Algorithm	Power Loss, MW	Voltage Deviation, p.u.	Cost, $	Power Generation, MW	RVSI, p.u.	Capacity, kW	Location
MOPSO	0.1360	7.65 × 10−4	60,002	0.05141	5.8953	453 237	33 14
PSO	0.1756	3.12 × 10−3	21,902	0.06543	10.842	100 119	32 16

Finally, Figure 18a,b show a comparison between the proposed strategy and MMD solution in terms of generator output and RVSI, respectively. For the generator output, the results of the proposed method are equal to or lower than the solution of the MMD at all times. For example, at 1 a.m., 12 p.m., and 2 p.m., the results of the proposed method are similar to those of the MMD solution, and at 1 p.m., it is possible to make the unit output 0.0046 MW less than the MMD solution. The proposed method can determine a solution similar to or even better than MMD in the generator output index. However, for RVSI, a solution equal to the MMD was found at 1 a.m. For the rest of the time, a better solution than MMD can be found. For example, at 3 a.m., the proposed method results in an RVSI that allows a total average voltage solution below the MMD of 2.5693 p.u. The results show that implementing two BESSs is better than implementing one BESS. However, the proposed strategy still outperforms the MMD solutions in terms of both generator output and RVSI, regardless of whether the power system is connected with one BESS or two BESSs.

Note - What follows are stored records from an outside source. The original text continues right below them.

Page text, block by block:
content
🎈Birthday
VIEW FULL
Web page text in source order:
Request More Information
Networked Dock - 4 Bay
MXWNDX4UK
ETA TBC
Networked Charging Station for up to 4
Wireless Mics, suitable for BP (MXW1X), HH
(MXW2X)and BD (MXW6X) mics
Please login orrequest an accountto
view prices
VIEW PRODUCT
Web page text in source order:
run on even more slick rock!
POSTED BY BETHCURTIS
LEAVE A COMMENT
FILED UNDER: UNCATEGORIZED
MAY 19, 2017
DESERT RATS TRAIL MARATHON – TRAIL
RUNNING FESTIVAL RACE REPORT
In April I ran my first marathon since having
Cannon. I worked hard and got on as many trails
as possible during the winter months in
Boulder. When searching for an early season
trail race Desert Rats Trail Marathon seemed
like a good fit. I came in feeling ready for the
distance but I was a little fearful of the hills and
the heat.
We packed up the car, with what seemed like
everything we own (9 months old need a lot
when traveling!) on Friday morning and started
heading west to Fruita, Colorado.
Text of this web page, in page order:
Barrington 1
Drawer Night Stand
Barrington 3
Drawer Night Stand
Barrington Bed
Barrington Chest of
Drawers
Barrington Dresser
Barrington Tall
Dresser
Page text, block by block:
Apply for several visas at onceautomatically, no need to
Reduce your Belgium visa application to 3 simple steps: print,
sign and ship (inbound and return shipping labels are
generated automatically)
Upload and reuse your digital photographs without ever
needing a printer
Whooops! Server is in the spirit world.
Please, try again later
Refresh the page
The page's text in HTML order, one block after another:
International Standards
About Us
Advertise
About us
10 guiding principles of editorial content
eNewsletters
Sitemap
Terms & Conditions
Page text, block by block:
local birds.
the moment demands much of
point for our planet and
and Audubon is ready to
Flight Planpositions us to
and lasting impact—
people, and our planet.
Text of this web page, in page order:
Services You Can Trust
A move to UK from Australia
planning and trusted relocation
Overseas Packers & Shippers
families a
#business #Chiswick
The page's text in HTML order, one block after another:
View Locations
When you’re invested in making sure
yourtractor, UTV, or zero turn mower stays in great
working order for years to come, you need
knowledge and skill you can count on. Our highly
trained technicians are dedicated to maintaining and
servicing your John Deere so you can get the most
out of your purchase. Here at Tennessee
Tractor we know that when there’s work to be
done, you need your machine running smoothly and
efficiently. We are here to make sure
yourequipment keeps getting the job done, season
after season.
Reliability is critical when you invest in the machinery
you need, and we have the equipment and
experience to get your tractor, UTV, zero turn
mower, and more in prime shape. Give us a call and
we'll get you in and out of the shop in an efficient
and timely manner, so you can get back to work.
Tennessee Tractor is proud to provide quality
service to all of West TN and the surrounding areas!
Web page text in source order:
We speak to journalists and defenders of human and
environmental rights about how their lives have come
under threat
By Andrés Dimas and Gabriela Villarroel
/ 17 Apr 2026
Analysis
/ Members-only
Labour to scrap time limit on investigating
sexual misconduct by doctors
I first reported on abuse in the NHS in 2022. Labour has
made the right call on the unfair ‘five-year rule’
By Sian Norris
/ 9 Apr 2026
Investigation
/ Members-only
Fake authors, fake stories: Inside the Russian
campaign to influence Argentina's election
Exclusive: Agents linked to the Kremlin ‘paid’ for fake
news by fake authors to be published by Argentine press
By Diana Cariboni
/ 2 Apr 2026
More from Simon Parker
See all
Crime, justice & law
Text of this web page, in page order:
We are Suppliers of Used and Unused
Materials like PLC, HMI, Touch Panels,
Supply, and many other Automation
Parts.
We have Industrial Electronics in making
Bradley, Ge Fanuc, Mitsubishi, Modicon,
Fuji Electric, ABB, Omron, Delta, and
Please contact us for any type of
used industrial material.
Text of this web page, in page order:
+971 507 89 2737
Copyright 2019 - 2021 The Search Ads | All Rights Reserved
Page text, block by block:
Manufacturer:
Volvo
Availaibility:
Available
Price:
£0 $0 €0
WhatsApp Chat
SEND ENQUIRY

Figure 18. Two BESSs case study: (a) generator output; (b) RVSI.

6. Conclusions

In this study, the capacity and location of BESSs in a distribution network were evaluated using the proposed evaluation indices during the transient response. In order to evaluate the multi-objective problem, the MOPSO algorithm was applied to minimize active power loss, voltage deviation, and total operating cost. Moreover, DIgSILENT was used to build the BESS model and the control strategy. Furthermore, to investigate the performance of the proposed strategy, the proposed method was compared with the MMD and PSO algorithm results. In case studies with one BESS and two BESSs, the results demonstrate the superior performance of the proposed strategy. In addition, in terms of generator output power smoothing and RVSI, the simulation results show that the proposed strategy outperforms the MMD results with better search capability in terms of both the transient response indices. Subsequently, the proposed strategy was verified using the IEEE 33-bus system, demonstrating the excellent performance of the proposed strategy.